Work order
Output all the records word for word. Drop the pictures.
────────────────────────────────────────
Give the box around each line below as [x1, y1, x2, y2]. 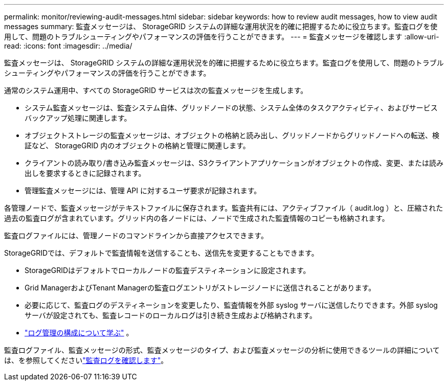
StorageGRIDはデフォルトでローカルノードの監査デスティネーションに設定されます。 [25, 266, 310, 275]
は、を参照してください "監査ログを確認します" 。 [4, 356, 168, 365]
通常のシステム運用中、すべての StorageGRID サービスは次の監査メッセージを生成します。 [4, 86, 308, 95]
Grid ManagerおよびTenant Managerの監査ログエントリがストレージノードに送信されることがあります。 [25, 283, 376, 292]
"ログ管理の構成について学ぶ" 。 [25, 328, 133, 337]
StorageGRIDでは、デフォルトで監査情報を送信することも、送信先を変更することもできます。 [4, 248, 319, 257]
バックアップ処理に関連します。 [25, 114, 131, 122]
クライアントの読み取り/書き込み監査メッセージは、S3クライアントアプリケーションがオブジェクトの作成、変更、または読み [25, 158, 443, 167]
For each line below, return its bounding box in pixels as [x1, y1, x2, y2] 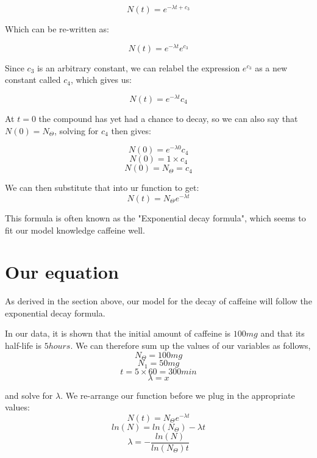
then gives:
────────────────────────────────────────
Answer box
Give the box around each line below as [x1, y1, x2, y2]. 
StorageGRIDはデフォルトでローカルノードの監査デスティネーションに設定されます。 [25, 266, 310, 275]
は、を参照してください "監査ログを確認します" 。 [4, 356, 168, 365]
通常のシステム運用中、すべての StorageGRID サービスは次の監査メッセージを生成します。 [4, 86, 308, 95]
Grid ManagerおよびTenant Managerの監査ログエントリがストレージノードに送信されることがあります。 [25, 283, 376, 292]
"ログ管理の構成について学ぶ" 。 [25, 328, 133, 337]
StorageGRIDでは、デフォルトで監査情報を送信することも、送信先を変更することもできます。 [4, 248, 319, 257]
バックアップ処理に関連します。 [25, 114, 131, 122]
クライアントの読み取り/書き込み監査メッセージは、S3クライアントアプリケーションがオブジェクトの作成、変更、または読み [25, 158, 443, 167]
For each line below, return its bounding box in pixels as [x1, y1, x2, y2] 
then gives:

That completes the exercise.